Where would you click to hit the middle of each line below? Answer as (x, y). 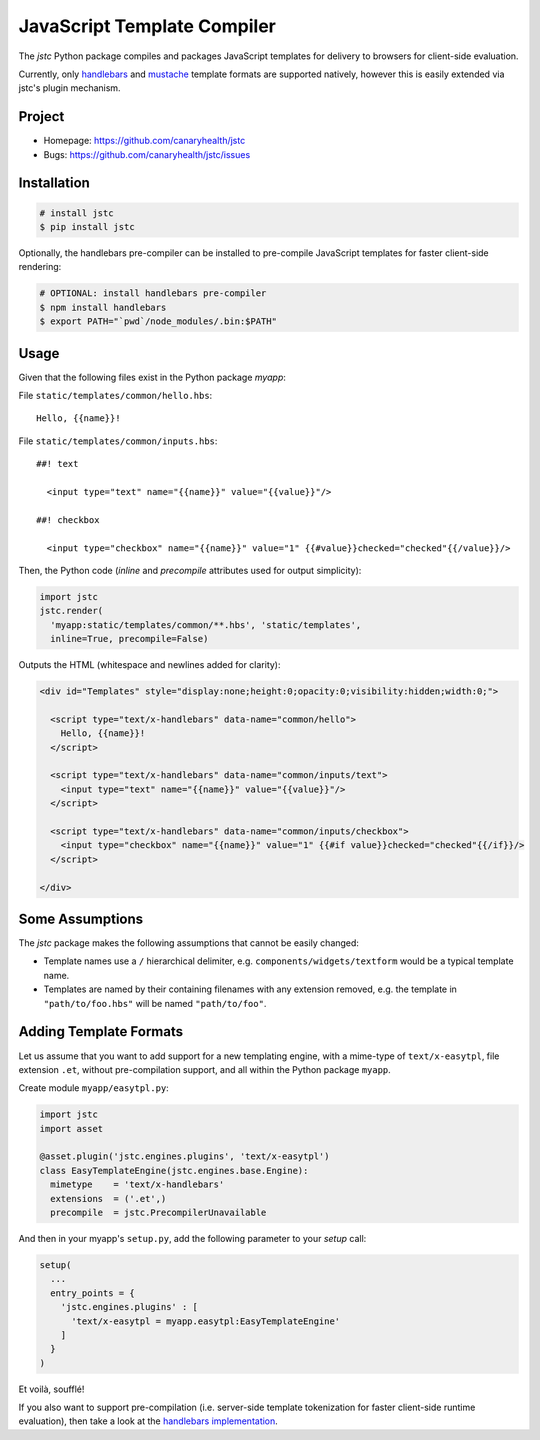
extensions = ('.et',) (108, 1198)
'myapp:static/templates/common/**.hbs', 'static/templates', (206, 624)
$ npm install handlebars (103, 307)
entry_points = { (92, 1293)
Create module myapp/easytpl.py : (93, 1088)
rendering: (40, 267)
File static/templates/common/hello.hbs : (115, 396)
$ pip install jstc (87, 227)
--
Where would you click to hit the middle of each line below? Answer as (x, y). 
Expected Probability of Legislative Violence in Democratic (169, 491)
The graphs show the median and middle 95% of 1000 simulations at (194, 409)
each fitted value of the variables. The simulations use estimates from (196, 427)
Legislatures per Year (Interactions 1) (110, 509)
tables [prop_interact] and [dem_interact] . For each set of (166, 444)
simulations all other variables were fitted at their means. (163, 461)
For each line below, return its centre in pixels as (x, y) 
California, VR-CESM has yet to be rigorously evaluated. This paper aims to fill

# EXERCISE DETAILS
Please return the lines above that run from the line containing "rendering: (40, 267)" to the line containing "jstc (87, 227)", inclusive, exactly and with no other lines.

# ANSWER BOX
rendering: (40, 267)
File static/templates/common/hello.hbs : (115, 396)
$ pip install jstc (87, 227)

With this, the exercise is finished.